The Division concludes, based upon the foregoing, that individuals participating in the four day pre-employment screening program run by the Company are not employees within the meaning of G.L. c. 151, s. 1, The prospective employee receives training in the program similar to that received in a vocational school; the training benefits the person by giving him skills related to the job and informing his judgment about whether the job is right for him; it does not displace regular employees; it gives the Company no immediate benefit; it does not automatically lead to a job; the participant has no expectation of being paid for the training; and the applicant can opt out of the training if he demonstrates that he already possesses the skills and experience required for the position.

The Division's finding in this matter is limited to the facts as presented by the Company through counsel, and different facts in subsequent inquiries could lead to a different conclusion by the Division.

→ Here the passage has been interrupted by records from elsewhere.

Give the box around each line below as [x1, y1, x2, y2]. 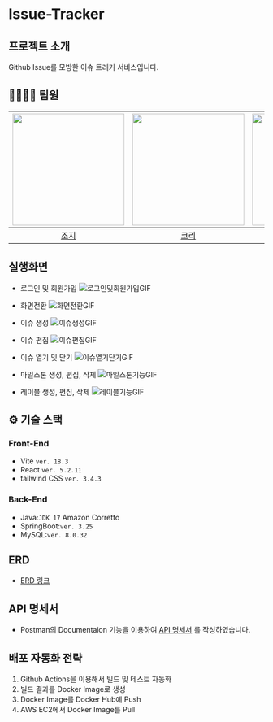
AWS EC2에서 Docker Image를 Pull [19, 705, 136, 715]
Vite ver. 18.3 [19, 456, 69, 466]
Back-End [8, 494, 48, 505]
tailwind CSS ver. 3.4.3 [19, 473, 102, 484]
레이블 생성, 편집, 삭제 [19, 387, 90, 397]
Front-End [8, 437, 50, 449]
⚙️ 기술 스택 [8, 413, 63, 427]
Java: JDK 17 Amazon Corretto [19, 512, 120, 522]
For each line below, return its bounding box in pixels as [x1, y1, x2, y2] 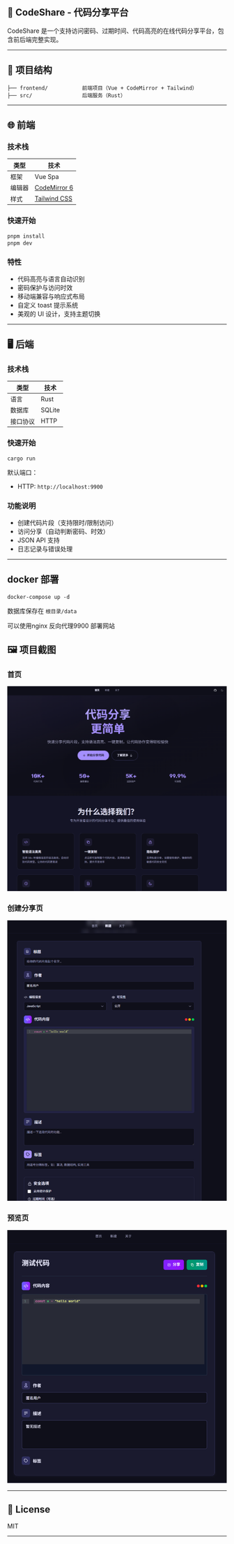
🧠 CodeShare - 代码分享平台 [7, 6, 129, 19]
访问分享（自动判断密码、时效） [17, 527, 109, 535]
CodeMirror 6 [34, 183, 74, 192]
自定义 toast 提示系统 [17, 301, 79, 309]
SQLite [40, 405, 61, 414]
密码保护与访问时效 [17, 283, 73, 291]
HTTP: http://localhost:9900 [17, 482, 103, 491]
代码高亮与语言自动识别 [17, 275, 85, 283]
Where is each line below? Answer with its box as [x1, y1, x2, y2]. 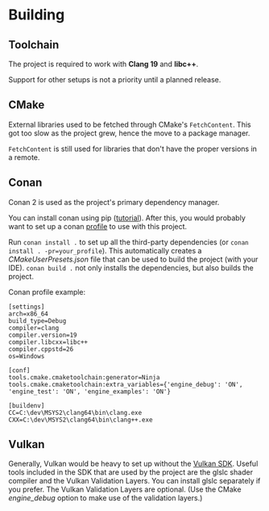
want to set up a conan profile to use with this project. [8, 221, 188, 231]
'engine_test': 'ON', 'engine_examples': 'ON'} [8, 387, 172, 396]
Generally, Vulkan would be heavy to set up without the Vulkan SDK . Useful [8, 459, 259, 469]
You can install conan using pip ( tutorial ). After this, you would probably [8, 212, 246, 223]
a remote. [8, 152, 40, 162]
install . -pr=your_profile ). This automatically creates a [8, 245, 202, 255]
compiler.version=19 [8, 331, 78, 339]
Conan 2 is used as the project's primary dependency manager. [8, 197, 220, 207]
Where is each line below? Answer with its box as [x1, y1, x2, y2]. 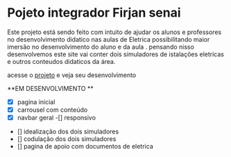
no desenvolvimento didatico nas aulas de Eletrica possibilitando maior [7, 35, 210, 43]
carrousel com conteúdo [17, 106, 88, 114]
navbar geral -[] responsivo [17, 113, 96, 122]
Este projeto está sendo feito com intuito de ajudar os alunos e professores [7, 28, 222, 36]
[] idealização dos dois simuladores [17, 127, 119, 136]
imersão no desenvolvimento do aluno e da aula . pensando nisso [7, 42, 194, 51]
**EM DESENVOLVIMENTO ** [7, 84, 94, 92]
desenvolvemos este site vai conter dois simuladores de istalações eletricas [7, 50, 224, 58]
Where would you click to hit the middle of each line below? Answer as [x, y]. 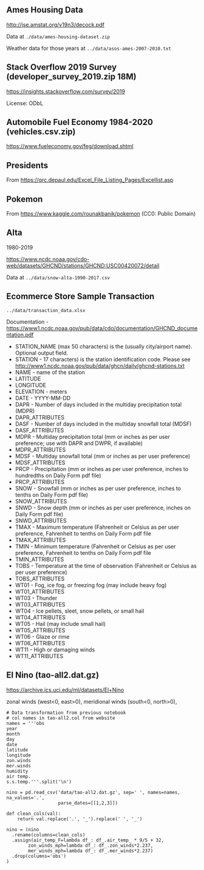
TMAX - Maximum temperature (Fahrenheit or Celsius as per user [97, 527]
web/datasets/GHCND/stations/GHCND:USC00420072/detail [83, 265]
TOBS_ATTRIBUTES [40, 579]
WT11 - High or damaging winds [55, 650]
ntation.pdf [20, 335]
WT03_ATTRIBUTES [40, 604]
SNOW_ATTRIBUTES [41, 501]
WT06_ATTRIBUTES [40, 643]
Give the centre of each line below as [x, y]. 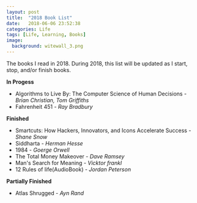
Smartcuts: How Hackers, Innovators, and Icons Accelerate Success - [103, 130]
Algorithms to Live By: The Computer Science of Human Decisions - [101, 94]
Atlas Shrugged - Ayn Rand [50, 193]
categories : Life [28, 29]
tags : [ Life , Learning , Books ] [46, 35]
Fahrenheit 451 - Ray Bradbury [54, 106]
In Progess [20, 82]
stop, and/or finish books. [39, 70]
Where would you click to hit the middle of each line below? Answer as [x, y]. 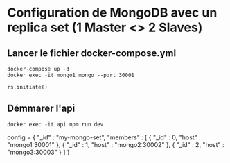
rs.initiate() [28, 87]
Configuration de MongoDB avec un [112, 13]
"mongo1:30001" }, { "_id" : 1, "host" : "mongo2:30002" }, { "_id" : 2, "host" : [116, 144]
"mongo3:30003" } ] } [39, 152]
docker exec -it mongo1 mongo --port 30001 [71, 75]
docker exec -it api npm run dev [55, 124]
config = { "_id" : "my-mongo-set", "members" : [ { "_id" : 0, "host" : [104, 137]
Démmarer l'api [41, 109]
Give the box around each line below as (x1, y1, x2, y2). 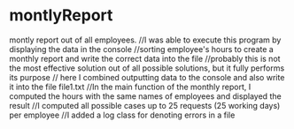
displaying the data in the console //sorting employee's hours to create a (9, 43, 275, 54)
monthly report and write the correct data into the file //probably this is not (9, 53, 281, 64)
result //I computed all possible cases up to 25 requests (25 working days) (9, 100, 281, 110)
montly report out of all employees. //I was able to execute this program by (9, 34, 282, 45)
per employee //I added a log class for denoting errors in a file (9, 110, 236, 120)
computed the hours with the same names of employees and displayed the (9, 90, 282, 102)
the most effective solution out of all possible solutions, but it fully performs (9, 63, 285, 73)
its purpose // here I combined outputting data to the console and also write (9, 72, 285, 82)
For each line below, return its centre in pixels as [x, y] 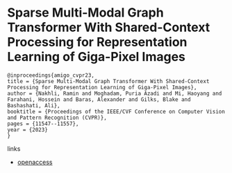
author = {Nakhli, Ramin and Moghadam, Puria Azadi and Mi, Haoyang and [115, 93]
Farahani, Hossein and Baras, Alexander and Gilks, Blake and [99, 99]
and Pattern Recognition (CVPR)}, [57, 118]
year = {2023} [28, 129]
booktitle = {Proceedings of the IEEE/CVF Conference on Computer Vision [116, 111]
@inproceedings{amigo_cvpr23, [51, 75]
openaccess [35, 162]
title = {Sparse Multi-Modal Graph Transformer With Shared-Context [108, 81]
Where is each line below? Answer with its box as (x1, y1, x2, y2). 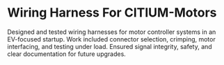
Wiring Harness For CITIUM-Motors (7, 5, 217, 21)
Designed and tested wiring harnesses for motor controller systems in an (7, 28, 216, 36)
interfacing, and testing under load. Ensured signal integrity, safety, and (7, 42, 212, 50)
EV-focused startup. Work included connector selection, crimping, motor (7, 35, 216, 43)
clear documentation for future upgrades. (7, 50, 127, 58)
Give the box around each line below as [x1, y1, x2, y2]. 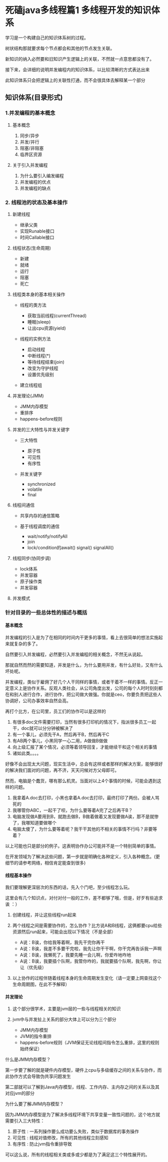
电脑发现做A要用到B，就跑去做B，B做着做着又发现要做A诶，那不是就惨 [12, 813, 159, 819]
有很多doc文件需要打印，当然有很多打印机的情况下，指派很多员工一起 [12, 719, 156, 725]
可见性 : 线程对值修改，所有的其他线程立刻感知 [12, 1135, 108, 1141]
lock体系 [19, 565, 38, 571]
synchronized [27, 481, 56, 487]
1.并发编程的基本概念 [5, 110, 55, 117]
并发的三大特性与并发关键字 [12, 426, 70, 432]
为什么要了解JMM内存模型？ [5, 1101, 64, 1107]
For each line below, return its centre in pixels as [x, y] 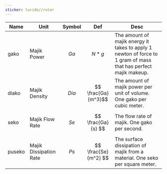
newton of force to [136, 54]
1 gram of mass [133, 60]
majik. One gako [133, 122]
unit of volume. [132, 93]
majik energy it [132, 41]
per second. [129, 129]
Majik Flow [42, 119]
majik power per [133, 87]
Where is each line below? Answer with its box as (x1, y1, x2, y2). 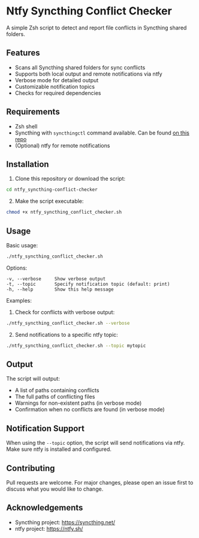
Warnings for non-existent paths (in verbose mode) (14, 399, 142, 407)
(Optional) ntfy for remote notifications (14, 142, 110, 149)
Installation (6, 159, 49, 169)
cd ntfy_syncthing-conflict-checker (6, 187, 98, 193)
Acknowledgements (6, 503, 83, 513)
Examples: (6, 297, 32, 304)
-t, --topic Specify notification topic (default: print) (6, 281, 170, 287)
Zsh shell (14, 122, 38, 130)
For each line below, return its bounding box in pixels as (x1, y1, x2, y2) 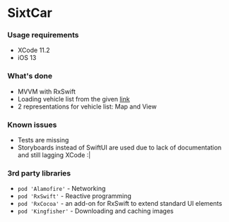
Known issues (7, 120, 57, 130)
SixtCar (7, 5, 53, 21)
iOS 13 (17, 54, 37, 62)
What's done (7, 71, 53, 81)
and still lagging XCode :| (17, 151, 91, 159)
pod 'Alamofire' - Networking (17, 185, 106, 193)
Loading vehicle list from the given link (17, 94, 130, 103)
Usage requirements (7, 30, 79, 40)
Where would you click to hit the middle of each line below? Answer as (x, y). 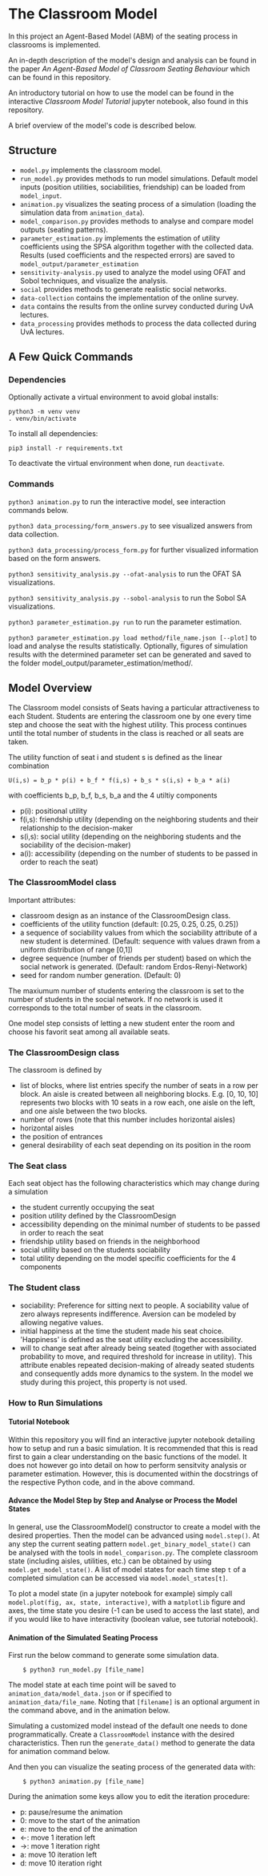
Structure (33, 150)
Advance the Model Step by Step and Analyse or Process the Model (123, 1501)
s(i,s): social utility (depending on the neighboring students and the (130, 836)
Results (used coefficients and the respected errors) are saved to (127, 255)
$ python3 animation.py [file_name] (84, 1782)
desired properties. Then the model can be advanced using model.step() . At (134, 1535)
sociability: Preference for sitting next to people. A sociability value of (134, 1305)
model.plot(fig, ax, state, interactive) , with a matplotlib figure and (127, 1602)
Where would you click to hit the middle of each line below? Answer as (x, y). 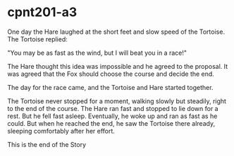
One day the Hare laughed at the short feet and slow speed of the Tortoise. (116, 32)
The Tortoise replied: (38, 39)
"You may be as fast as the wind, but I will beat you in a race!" (97, 53)
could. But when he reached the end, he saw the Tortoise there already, (111, 123)
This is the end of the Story (47, 144)
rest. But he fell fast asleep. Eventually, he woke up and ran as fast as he (112, 116)
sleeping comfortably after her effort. (61, 131)
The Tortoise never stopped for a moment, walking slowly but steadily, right (117, 101)
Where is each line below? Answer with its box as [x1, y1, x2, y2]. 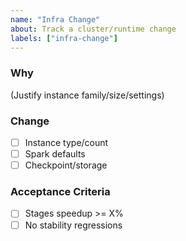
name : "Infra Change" [10, 14, 101, 25]
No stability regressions [24, 219, 123, 231]
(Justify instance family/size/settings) [10, 89, 165, 101]
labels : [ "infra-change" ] [10, 33, 118, 43]
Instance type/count [24, 136, 109, 148]
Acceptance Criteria [10, 185, 111, 199]
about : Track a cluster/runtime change [10, 24, 177, 34]
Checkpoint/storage [24, 159, 108, 171]
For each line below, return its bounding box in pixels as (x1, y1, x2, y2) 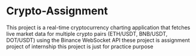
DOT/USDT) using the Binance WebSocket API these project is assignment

I hope this information has been helpful. If you have any further questions, please feel free to contact me.

Sincerely,
Mitchell Goldstein
General Counsel


[1] The Division has followed the six-factor analysis in interpreting the exception to the definition of occupation for training programs in charitable, educational or religious institutions under G.L. c. 151, s. 2. See MW-2002-013 and MW-2003-002. In those opinion letters, the Division did not require that all six factors be met. However in the present context, because the inquiry is whether the individuals are employees or trainees, the Division will apply the test in the same manner as the US DOL, requiring all six factors, as well as a seventh factor described below, in order to determine that an individual is a trainee and not subject to the minimum wage law.